# KC Dogs In Novelty Classes - Unfair?



## Bexx (Oct 26, 2013)

We had another show today, as usual it was KC classes followed by novelty classes. 

I feel like I might be out on my own on this one but I thought I'd post and see.

I think it's unfair that KC registered dogs can enter into the novelty classes. I know it may sound like I'm taking it too seriously but how are crossbred dogs going to have a chance against dogs that have been specifically bred for all the best features? We can't enter in the KC classes so why should they be allowed to enter in the novelty?


----------



## Dogloverlou (Dec 8, 2013)

Novelty classes are just for fun and open to all, hence the class categories and therefore a particular breed is not being judged by breed standard. I find the fun classes are very much based on what the judge likes the look of regardless of the breed/type.


----------



## Bexx (Oct 26, 2013)

I understand that, and I get that it's a bit of fun that's why we do it too. But for example we went to a show last week and there was a gentleman there with some Beagles. Lovely dogs. He placed in every KC class he entered and some novelty. And he did the same again today, plus best in show! So that's 2 different judges.

I can see that it just looks like I'm jealous or a bit of sour grapes but I'm not. The one I went to today was like Crufts. People were there with trollies and tabletop grooming etc. Going into the ring and standing their dog, moving their legs, the teeny thin choke leads up around the ears. I was like "I thought this was supposed to be fun, it's 'novelty'" Maybe the judges we've been seen by just have a preference or something.


----------



## smokeybear (Oct 19, 2011)

Bexx said:


> We had another show today, as usual it was KC classes followed by novelty classes.
> 
> I feel like I might be out on my own on this one but I thought I'd post and see.
> 
> I think it's unfair that KC registered dogs can enter into the novelty classes.
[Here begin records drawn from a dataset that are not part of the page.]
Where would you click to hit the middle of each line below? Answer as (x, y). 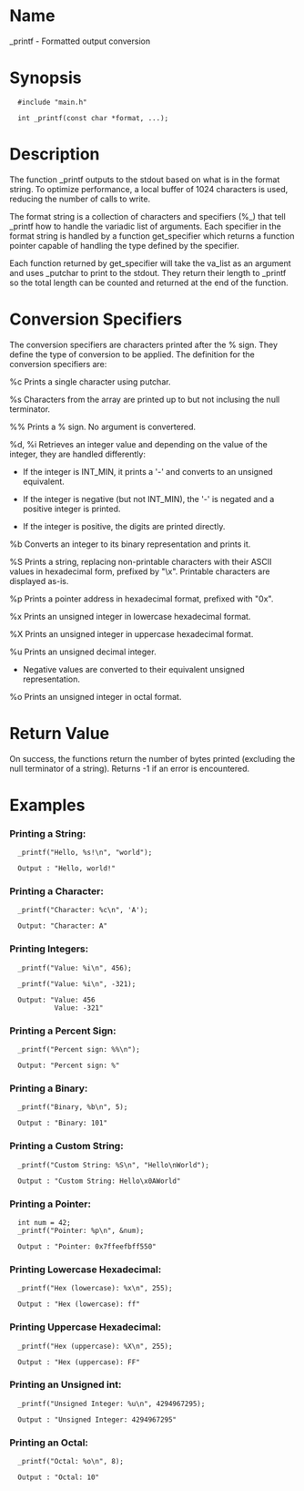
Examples (47, 805)
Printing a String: (48, 833)
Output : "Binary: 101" (62, 1123)
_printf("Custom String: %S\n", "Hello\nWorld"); (113, 1165)
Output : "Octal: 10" (59, 1477)
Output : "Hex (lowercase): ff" (79, 1304)
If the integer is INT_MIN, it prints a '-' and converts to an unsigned (147, 471)
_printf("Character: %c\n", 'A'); (83, 910)

I know it may sound like I'm taking it too seriously but how are crossbred dogs going to have a chance against dogs that have been specifically bred for all the best features? We can't enter in the KC classes so why should they be allowed to enter in the novelty?
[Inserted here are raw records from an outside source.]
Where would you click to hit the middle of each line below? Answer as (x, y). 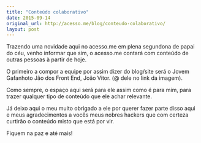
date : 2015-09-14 (28, 18)
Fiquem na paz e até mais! (40, 133)
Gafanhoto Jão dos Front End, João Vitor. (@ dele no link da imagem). (94, 78)
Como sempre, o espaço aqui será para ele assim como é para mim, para (99, 90)
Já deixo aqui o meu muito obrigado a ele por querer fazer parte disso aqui (101, 109)
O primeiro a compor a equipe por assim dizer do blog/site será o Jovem (98, 72)
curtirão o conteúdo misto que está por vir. (60, 122)
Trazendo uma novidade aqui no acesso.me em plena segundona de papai (100, 47)

Why do you think it is unfair?

Because they win and you do not?

Well life is not fair.

But I think you need to remember why such shows exist, to raise funds for charity.

If KC dogs were excluded from novelty classes there would be less money raised would there not?
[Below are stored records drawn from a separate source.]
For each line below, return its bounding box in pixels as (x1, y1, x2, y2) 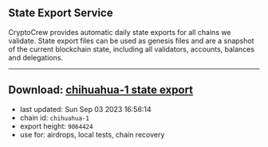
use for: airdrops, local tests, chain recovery (19, 130, 165, 139)
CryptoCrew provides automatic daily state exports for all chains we (8, 27, 231, 37)
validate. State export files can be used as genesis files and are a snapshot (8, 36, 254, 45)
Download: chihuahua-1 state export (8, 83, 194, 97)
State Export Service (8, 6, 113, 20)
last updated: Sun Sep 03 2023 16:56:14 (19, 104, 152, 114)
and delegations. (8, 52, 64, 62)
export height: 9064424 (19, 121, 93, 130)
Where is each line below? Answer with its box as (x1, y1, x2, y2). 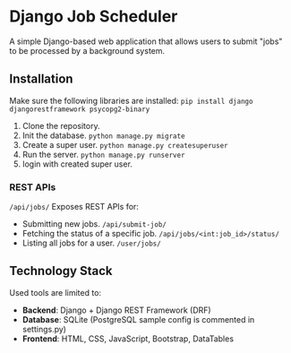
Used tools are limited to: (9, 287, 101, 297)
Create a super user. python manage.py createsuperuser (21, 139, 228, 150)
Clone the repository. (21, 120, 100, 131)
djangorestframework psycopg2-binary (9, 105, 150, 114)
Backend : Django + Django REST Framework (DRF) (21, 305, 212, 315)
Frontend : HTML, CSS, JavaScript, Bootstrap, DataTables (21, 333, 235, 344)
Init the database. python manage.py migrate (21, 130, 185, 141)
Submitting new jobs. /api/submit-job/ (21, 219, 167, 229)
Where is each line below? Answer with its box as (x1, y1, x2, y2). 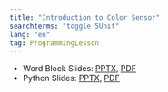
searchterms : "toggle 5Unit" (9, 22, 120, 31)
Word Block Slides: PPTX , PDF (22, 63, 137, 74)
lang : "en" (9, 30, 51, 39)
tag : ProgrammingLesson (9, 38, 100, 48)
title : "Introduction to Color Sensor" (9, 13, 161, 23)
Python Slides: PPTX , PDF (22, 73, 120, 84)

Also just because a dog is KC registered it does not mean that it is a good specimen that would win/be placed at either Open or Championship level.

For some owners getting placed at fun shows in either pedigree or novelty classes are the only rosettes they are likely to win, why should the owners of pedigree dogs be penalised?

It is also a fact that most rescues nowadays are pedigree dogs not mutts and of course the owners of such dogs cannot enter Open or championship shows because they do not have the relevant papers to enable them to do this.

So would you remove this fun from them?

Also many exhibitors take their young dogs to fun shows as part of their training and acclimatisation to the show ring before they enter Opens etc and some dogs go through a horrible stage where they are not in the big rings but are shown in fun shows to keep their training up

Some shows, if they are very big, have separate judges for the pedigree classes and novelty ones but these are in the minority.

Of course if you think it is very unfair you can buy/rescue a pedigree dog?

If you are hell bent on winning rosettes there are other options open to you of course, you could compete in all KC licensed events (bar breed showing and Field Trials/Gundog Working Tests) with any sort of mutt/mongrel/crossbreed.


----------



## Bexx (Oct 26, 2013)

smokeybear said:


> Why do you think it is unfair?
> 
> Because they win and you do not?
> 
> ...


I have said it's not a case of sour grapes or jealousy at all. In fact yesterday Poppy got 2nd place in best crossbreed and last week got reserve best crossbreed in show. She has placed in more things than I ever expected especially since we don't go to win. Poppy loves to meet other dogs and I prefer places like this where every dog is on a lead and not running at you in the park. I'm a nervous driver and it gets me out and about to places I wouldn't normally go. Yesterday we met a Great Dane called James, never seen one before he was magical.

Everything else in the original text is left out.